**Problem requirements**
All of the entries below should be printed exactly; the pictures are to be left out.

◆ ◆ ◆ ◆

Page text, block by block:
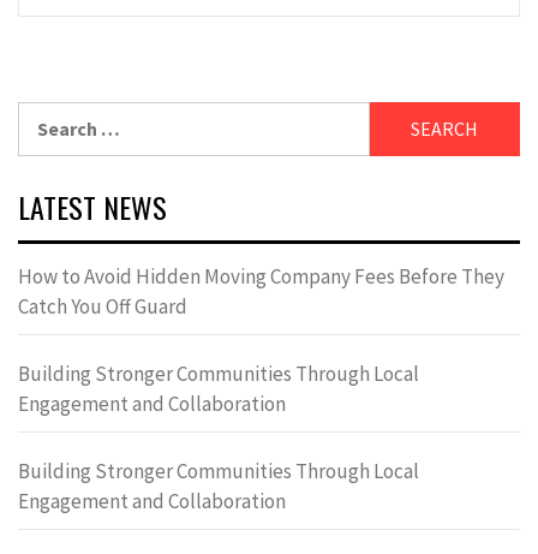
LATEST NEWS
How to Avoid Hidden Moving Company Fees Before They
Catch You Off Guard
Building Stronger Communities Through Local
Engagement and Collaboration
Building Stronger Communities Through Local
Engagement and Collaboration
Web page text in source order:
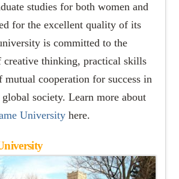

◆ ◆ ◆ ◆

**Response box**
Page text, block by block:
LATEST NEWS
How to Avoid Hidden Moving Company Fees Before They
Catch You Off Guard
Building Stronger Communities Through Local
Engagement and Collaboration
Building Stronger Communities Through Local
Engagement and Collaboration
Web page text in source order:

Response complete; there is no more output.